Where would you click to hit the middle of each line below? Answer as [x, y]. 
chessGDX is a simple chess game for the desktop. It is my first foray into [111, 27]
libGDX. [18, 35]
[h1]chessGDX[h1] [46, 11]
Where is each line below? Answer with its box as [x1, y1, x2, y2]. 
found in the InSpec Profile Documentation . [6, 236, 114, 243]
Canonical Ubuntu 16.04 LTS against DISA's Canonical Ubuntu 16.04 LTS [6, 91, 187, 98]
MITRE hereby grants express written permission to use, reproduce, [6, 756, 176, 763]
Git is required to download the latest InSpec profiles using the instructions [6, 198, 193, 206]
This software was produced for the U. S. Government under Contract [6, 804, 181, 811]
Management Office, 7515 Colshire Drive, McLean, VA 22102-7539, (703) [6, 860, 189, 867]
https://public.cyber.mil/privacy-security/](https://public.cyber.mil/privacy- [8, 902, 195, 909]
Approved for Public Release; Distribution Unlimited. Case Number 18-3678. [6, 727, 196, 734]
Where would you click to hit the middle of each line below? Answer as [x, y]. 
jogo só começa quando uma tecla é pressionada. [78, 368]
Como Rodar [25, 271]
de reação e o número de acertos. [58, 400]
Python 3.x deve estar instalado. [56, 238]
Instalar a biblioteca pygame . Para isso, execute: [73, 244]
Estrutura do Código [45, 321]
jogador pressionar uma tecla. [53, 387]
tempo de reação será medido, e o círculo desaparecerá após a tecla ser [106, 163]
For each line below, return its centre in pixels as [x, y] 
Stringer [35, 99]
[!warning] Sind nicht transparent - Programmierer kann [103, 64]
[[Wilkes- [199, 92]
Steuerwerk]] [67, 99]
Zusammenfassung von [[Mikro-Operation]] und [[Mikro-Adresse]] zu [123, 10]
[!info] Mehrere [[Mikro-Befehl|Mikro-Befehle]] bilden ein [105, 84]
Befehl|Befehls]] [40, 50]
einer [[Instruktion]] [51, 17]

= Problem description =
Lines from the start of the entries through the one containing "This software was" are to be set down again exactly, both ends included.

= Answer box =
Where would you click to hit the middle of each line below? Answer as [x, y]. 
chessGDX is a simple chess game for the desktop. It is my first foray into [111, 27]
libGDX. [18, 35]
[h1]chessGDX[h1] [46, 11]
Where is each line below? Answer with its box as [x1, y1, x2, y2]. 
found in the InSpec Profile Documentation . [6, 236, 114, 243]
Canonical Ubuntu 16.04 LTS against DISA's Canonical Ubuntu 16.04 LTS [6, 91, 187, 98]
MITRE hereby grants express written permission to use, reproduce, [6, 756, 176, 763]
Git is required to download the latest InSpec profiles using the instructions [6, 198, 193, 206]
This software was produced for the U. S. Government under Contract [6, 804, 181, 811]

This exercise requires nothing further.